CREATE TABLE dbo.Test (n bigint NOT NULL);

INSERT dbo.Test 
    WITH (TABLOCK)
    (n)
SELECT TOP (250 * 1000)
    n = ROW_NUMBER() OVER (ORDER BY @@SPID)
FROM sys.columns AS C1
CROSS JOIN sys.columns AS C2
CROSS JOIN sys.columns AS C3
ORDER BY 
    n ASC;

-- NEW! Now a clustered table
CREATE UNIQUE CLUSTERED INDEX i ON dbo.Test (n);

The test insert is modified to include a (redundant) index seek:

INSERT dbo.Test 
    (n)
SELECT 
    T2.n + (OneTwo.v * 250 * 1000)
FROM 
(
    SELECT 1 
    UNION ALL 
    SELECT 2
) AS OneTwo (v)
JOIN dbo.Test AS T2 
    ON T2.n % 1 = OneTwo.v % 1
--LEFT JOIN #BatchMe AS BM 
--    ON 0 = 1
WHERE
    T2.n > 0 -- just for the seek

The target execution plan shape is:

Estimated seek plan

Depending on your configuration, you might struggle to get this exact plan. A common alternative selected by the optimizer features a parallel batch mode sort after the hash join. This sort can provide full phase separation to prevent the Halloween Problem, so no eager spool is necessary.

The sort is introduced to allow ordered inserts to the b-tree, potentially enabling minimal logging via the fast load context. You can work around that in SQL Server by adding a OPTION (QUERYTRACEON 8795)hint to disable the ordered insert optimization. That trace flag is undocumented and unsupported, so it is not for production use.
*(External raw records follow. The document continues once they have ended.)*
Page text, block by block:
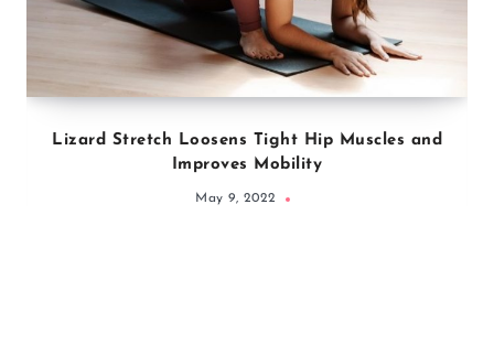
Lizard Stretch Loosens Tight Hip Muscles and
Improves Mobility
May 9, 2022
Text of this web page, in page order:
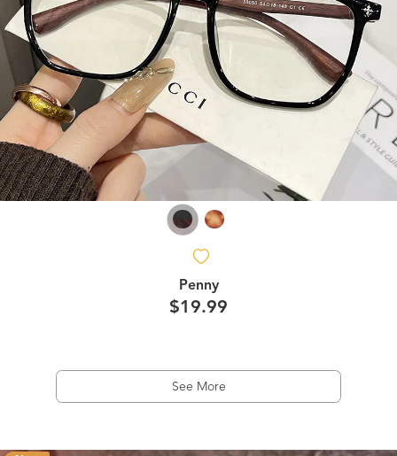
Penny
$19.99
See More
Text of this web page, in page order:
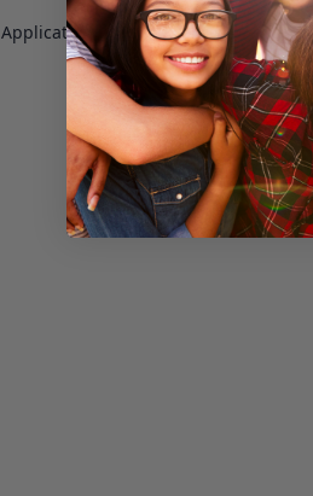
Application error: aclient-side
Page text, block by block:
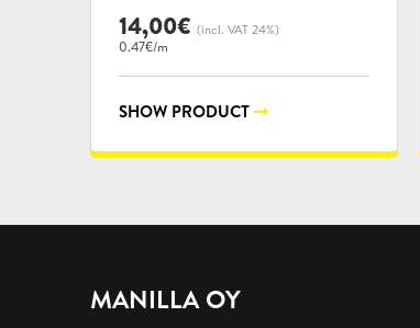
14,00€ (incl. VAT 24%)
0.47€/m
SHOW PRODUCT
MANILLA OY
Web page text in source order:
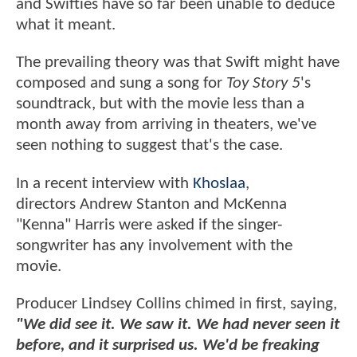
and Swifties have so far been unable to deduce
what it meant.
The prevailing theory was that Swift might have
composed and sung a song for Toy Story 5's
soundtrack, but with the movie less than a
month away from arriving in theaters, we've
seen nothing to suggest that's the case.
In a recent interview with Khoslaa,
directors Andrew Stanton and McKenna
"Kenna" Harris were asked if the singer-
songwriter has any involvement with the
movie.
Producer Lindsey Collins chimed in first, saying,
"We did see it. We saw it. We had never seen it
before, and it surprised us. We'd be freaking
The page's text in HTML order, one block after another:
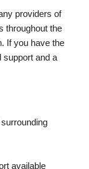
providers of
throughout the
If you have the
support and a
available
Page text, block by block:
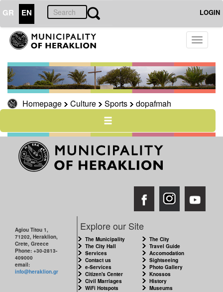
GR EN LOGIN
Toggle
Homepage Culture Sports dopafmah
THE
CITY
THE
MUNICIPALITY
RESILIENT
CITY
Agiou Titou 1,
71202, Heraklion,
Crete, Greece
Phone: +30-2813-
409000
email:
info@heraklion.gr
Explore our Site
The Municipality
The City Hall
Services
Contact us
e-Services
Citizen's Center
Civil Marriages
WiFi Hotspots
The City
Travel Guide
Accomodation
Sightseeing
Photo Gallery
Knossos
History
Museums
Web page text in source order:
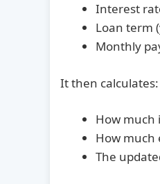
Interest
Loan term
Monthly
It then calculates:
How much
How much
The
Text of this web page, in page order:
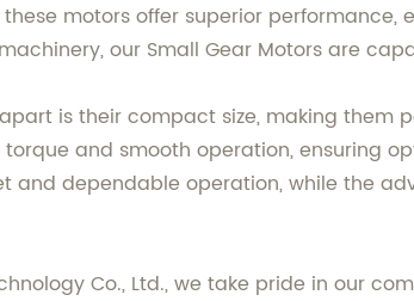
motors offer superior
our Small Gear Motors are
is their compact size, making
and smooth operation, ensuring
and dependable operation, while the
Co., Ltd., we take pride in our
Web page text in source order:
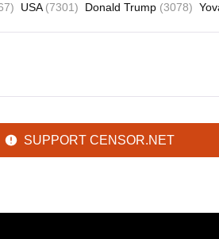
USA (7301) Donald Trump (3078)
SUPPORT CENSOR.NET
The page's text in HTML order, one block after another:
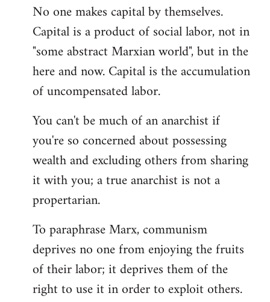
No one makes capital by themselves.
Capital is a product of social labor, not in
"some abstract Marxian world", but in the
here and now. Capital is the accumulation
of uncompensated labor.
You can't be much of an anarchist if
you're so concerned about possessing
wealth and excluding others from sharing
it with you; a true anarchist is not a
propertarian.
To paraphrase Marx, communism
deprives no one from enjoying the fruits
of their labor; it deprives them of the
right to use it in order to exploit others.
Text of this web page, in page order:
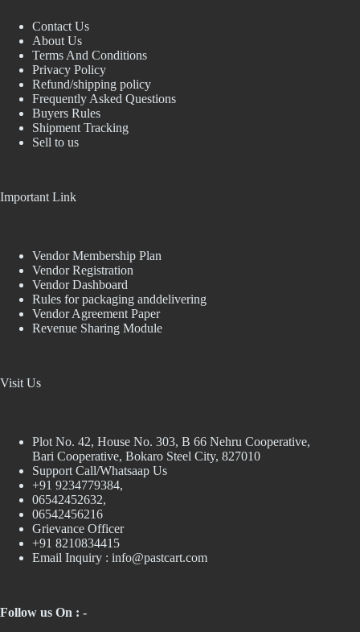
Contact Us
About Us
Terms And Conditions
Privacy Policy
Refund/shipping policy
Frequently Asked Questions
Buyers Rules
Shipment Tracking
Sell to us
Important Link
Vendor Membership Plan
Vendor Registration
Vendor Dashboard
Rules for packaging anddelivering
Vendor Agreement Paper
Revenue Sharing Module
Visit Us
Plot No. 42, House No. 303, В 66 Nehru Cooperative,
Bari Cooperative, Bokaro Steel City, 827010
Support Call/Whatsaap Us
+91 9234779384,
06542452632,
06542456216
Grievance Officer
+91 8210834415
Email Inquiry : info@pastcart.com
Follow us On : -
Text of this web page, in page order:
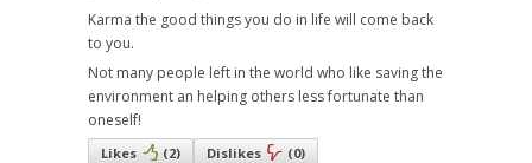
Karma the good things you do in life will come back
to you.
Not many people left in the world who like saving the
environment an helping others less fortunate than
oneself!
Likes (2) Dislikes (0)
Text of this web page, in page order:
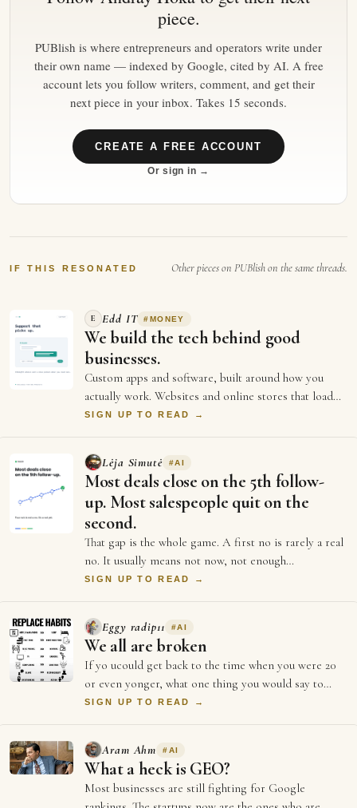
piece.
PUBlish is where entrepreneurs and operators write under
their own name — indexed by Google, cited by AI. A free
account lets you follow writers, comment, and get their
next piece in your inbox. Takes 15 seconds.
CREATE A FREE ACCOUNT
Or sign in →
IF THIS RESONATED Other pieces on PUBlish on the same threads.
E Edd IT #MONEY
We build the tech behind good
businesses.
Custom apps and software, built around how you
actually work. Websites and online stores that load
fast and sell. And the ongoing support an…
SIGN UP TO READ →
Lėja Simutė #AI
Most deals close on the 5th follow-
up. Most salespeople quit on the
second.
That gap is the whole game. A first no is rarely a real
no. It usually means not now, not enough
information, or not the right moment. Each …
SIGN UP TO READ →
Eggy radip11 #AI
We all are broken
If yo ucould get back to the time when you were 20
or even yonger, what one thing you would say to
yourself? I prob would ask myself to neve…
SIGN UP TO READ →
Aram Ahm #AI
What a heck is GEO?
Most businesses are still fighting for Google
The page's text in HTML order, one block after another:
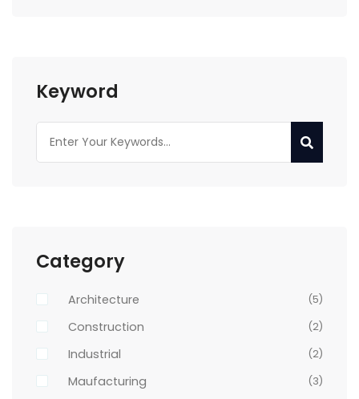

If you can achieve the desired plan shape (batch mode hash join above parallel eager spool), executing the statement will likely fail with an error like:

Msg 2601, Level 14, State 1, Line 44 Cannot insert duplicate key row in object ‘dbo.Test’ with unique index ‘i’. The duplicate key value is (620934). The statement has been terminated.

There are timing issues involved here. For example, to reproduce this on Azure SQL Database, I had to scale up to S8. Below that level, throttled I/O prevented things happening at the pace necessary for the bug to manifest.

Columnstore source

This final example was collected from a test run with the test table configured as a clustered columnstore, containing 600,000 rows:

Columnstore

On this occasion, the bug caused 999,593 rows to be read from a table with 600,000 rows.

Final Thoughts

I wrote this to provide more information on this issue than is available from official sources at the present time. I cannot claim that the above represents a complete description of the problem. I have not tested much beyond the scripts presented here. You may be able to find additional cases (beyond a batch mode hash join) that can lead to this problem arising.

Until a permanent fix is available, the safest workaround is to avoid parallel eager table spools and batch mode processing where a data-modification statement is vulnerable to the Halloween Problem.

Bug Status

This issue is not fixed in SQL Server 2016 SP2 CU17 or SP3. SP2 CU17 only reverts the fix attempt in CU16 that added HP_SPOOL_BARRIER, with unfortunate side-effects. The duplicate-rows issue remains. The transition to extended support means a fix in unlikely in the future.
The problem is not fixed in SQL Server 2017 CU 31. The transition to extended support means a fix in unlikely in the future.
The bug is fixed in SQL Server 2019 CU21.
The issue is fixed in SQL Server 2022 RTM. If you want to reproduce the bug on SQL Server 2022, enable trace flag 13116 to disable the fix (the same flag was used previously to enable the initial fix, which had problems).

My grateful thanks to Eugene Karpovich, who first alerted me to this issue in July 2020, having experienced this issue in a production system. It was one of the most interesting query plan analysis questions I’ve had in a while.